WHAT YOU HAVE TO DO
Take the line that has "Table of contents" and all the lines that come after it in the records, and write them out again exactly. Add no other line.

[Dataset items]
§
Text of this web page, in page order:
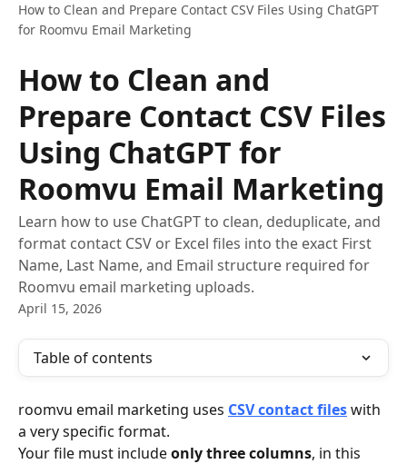
How to Clean and Prepare Contact CSV Files Using ChatGPT
for Roomvu Email Marketing
How to Clean and
Prepare Contact CSV Files
Using ChatGPT for
Roomvu Email Marketing
Learn how to use ChatGPT to clean, deduplicate, and
format contact CSV or Excel files into the exact First
Name, Last Name, and Email structure required for
Roomvu email marketing uploads.
April 15, 2026
Table of contents
roomvu email marketing uses CSV contact files with
a very specific format.
Your file must include only three columns, in this
§
REPLY
Table of contents
roomvu email marketing uses CSV contact files with
a very specific format.
Your file must include only three columns, in this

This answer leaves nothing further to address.